■ Stored items from a collection:
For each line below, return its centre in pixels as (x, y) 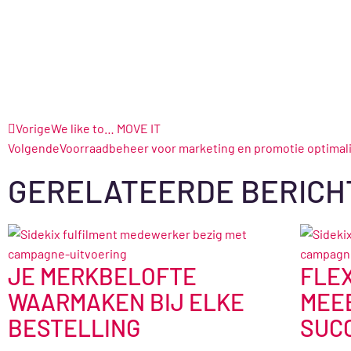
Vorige (33, 128)
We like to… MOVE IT (106, 128)
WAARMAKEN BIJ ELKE (126, 302)
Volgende (34, 148)
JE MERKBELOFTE (102, 276)
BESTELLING (74, 328)
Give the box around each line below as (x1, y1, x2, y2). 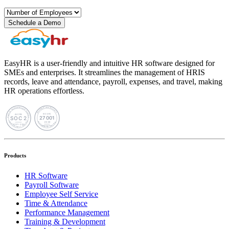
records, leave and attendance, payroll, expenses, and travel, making (4, 77, 222, 86)
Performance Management (25, 208, 109, 217)
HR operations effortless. (4, 86, 84, 95)
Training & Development (25, 217, 105, 226)
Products (4, 152, 26, 158)
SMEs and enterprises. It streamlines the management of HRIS (4, 67, 205, 77)
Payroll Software (25, 180, 79, 189)
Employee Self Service (25, 189, 98, 198)
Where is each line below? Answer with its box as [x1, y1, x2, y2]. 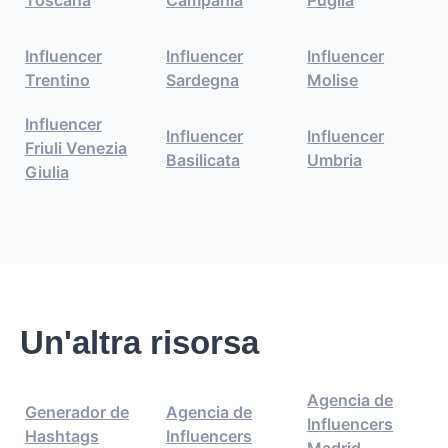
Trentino [25, 70, 90, 91]
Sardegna [166, 70, 240, 91]
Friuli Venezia [25, 138, 127, 159]
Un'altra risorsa [20, 324, 259, 362]
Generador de [25, 402, 129, 423]
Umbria [307, 150, 363, 171]
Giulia [25, 162, 69, 183]
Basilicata [166, 150, 241, 171]
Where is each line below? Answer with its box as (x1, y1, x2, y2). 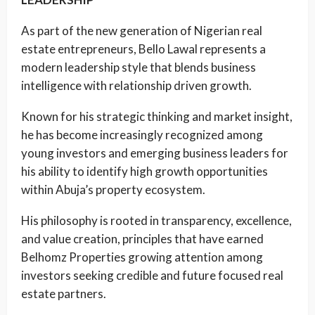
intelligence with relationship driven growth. (21, 78, 252, 93)
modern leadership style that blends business (21, 60, 256, 75)
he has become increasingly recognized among (21, 127, 263, 142)
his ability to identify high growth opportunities (21, 164, 268, 179)
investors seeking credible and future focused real (21, 268, 283, 283)
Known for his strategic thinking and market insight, (21, 109, 292, 124)
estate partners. (21, 286, 106, 301)
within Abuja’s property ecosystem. (21, 182, 205, 197)
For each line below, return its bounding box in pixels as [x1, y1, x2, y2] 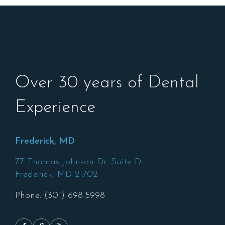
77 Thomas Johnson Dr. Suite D [15, 157, 141, 167]
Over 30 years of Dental [15, 74, 199, 92]
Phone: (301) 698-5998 [15, 190, 105, 200]
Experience [15, 98, 95, 117]
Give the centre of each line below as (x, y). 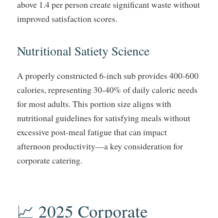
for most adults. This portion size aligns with (94, 104)
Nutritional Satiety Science (83, 51)
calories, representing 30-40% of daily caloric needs (107, 90)
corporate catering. (50, 160)
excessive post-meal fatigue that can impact (92, 132)
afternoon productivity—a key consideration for (100, 146)
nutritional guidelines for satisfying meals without (104, 118)
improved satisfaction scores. (67, 19)
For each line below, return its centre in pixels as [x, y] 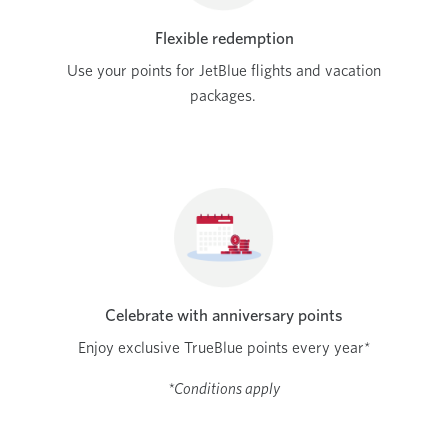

■ ABOUT THIS EXERCISE:
From the data above, copy every line where "that" appears.

■ THE COMPLETED TASK:
modern leadership style that blends business (21, 60, 256, 75)
excessive post-meal fatigue that can impact (92, 132)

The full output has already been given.